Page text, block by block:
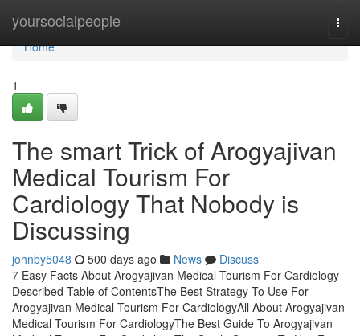
yoursocialpeople
Home
Home
1
The smart Trick of Arogyajivan
Medical Tourism For
Cardiology That Nobody is
Discussing
johnby5048 500 days ago News
Discuss
7 Easy Facts About Arogyajivan Medical Tourism For Cardiology
Described Table of ContentsThe Best Strategy To Use For
Arogyajivan Medical Tourism For CardiologyAll About Arogyajivan
Medical Tourism For CardiologyThe Best Guide To Arogyajivan

# TASK DESCRIPTION:
Beginning at the line that holds "The smart Trick of Arogyajivan", copy every line through the end of the entries exactly as given, and only those lines.

# RESULT FOR THIS EXERCISE:
The smart Trick of Arogyajivan
Medical Tourism For
Cardiology That Nobody is
Discussing
johnby5048 500 days ago News
Discuss
7 Easy Facts About Arogyajivan Medical Tourism For Cardiology
Described Table of ContentsThe Best Strategy To Use For
Arogyajivan Medical Tourism For CardiologyAll About Arogyajivan
Medical Tourism For CardiologyThe Best Guide To Arogyajivan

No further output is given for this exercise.